* **TASK PROMPT**
Skip every picture, and output exactly the lines starting at the one with "Text of this" and running through the last line of the material below.

* **INFORMATION GIVEN**
((
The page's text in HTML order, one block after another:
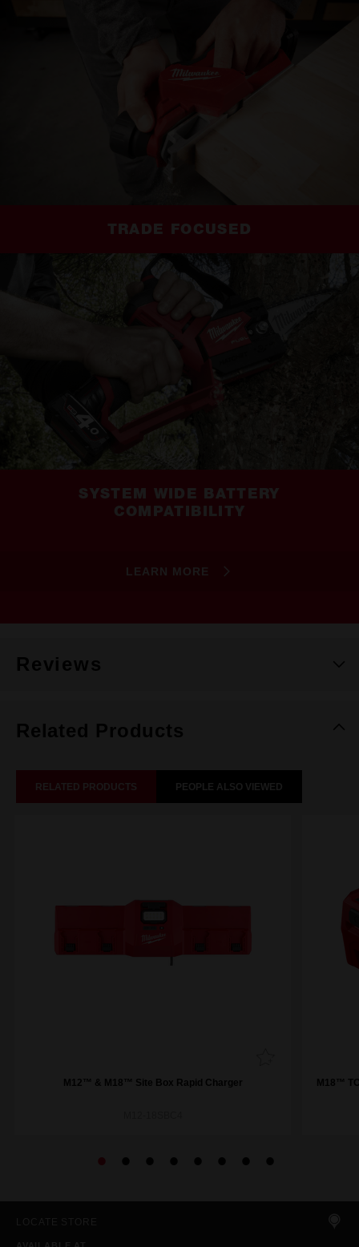
TRADE FOCUSED
SYSTEM WIDE BATTERY
COMPATIBILITY
LEARN MORE
Reviews
Related Products
RELATED PRODUCTS PEOPLE ALSO VIEWED
M12™ & M18™ Site Box Rapid Charger M18™
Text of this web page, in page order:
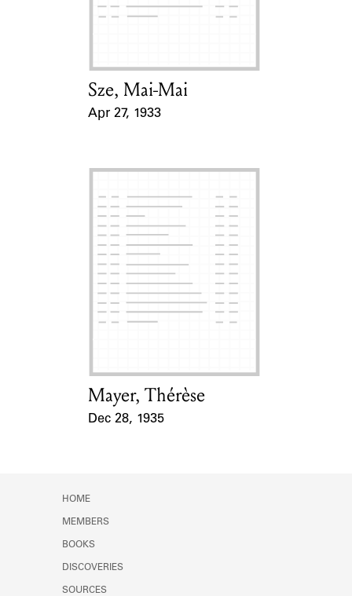
Learn about the Shakespeare and
Card Holder
Sze, Mai-Mai
Apr 27, 1933
Card Holder
Mayer, Thérèse
Dec 28, 1935
HOME
MEMBERS
BOOKS
DISCOVERIES
SOURCES
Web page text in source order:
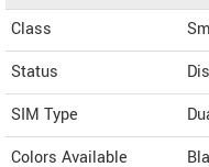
))
* **SOLVED EXERCISE**
Text of this web page, in page order:
Learn about the Shakespeare and
Card Holder
Sze, Mai-Mai
Apr 27, 1933
Card Holder
Mayer, Thérèse
Dec 28, 1935
HOME
MEMBERS
BOOKS
DISCOVERIES
SOURCES
Web page text in source order:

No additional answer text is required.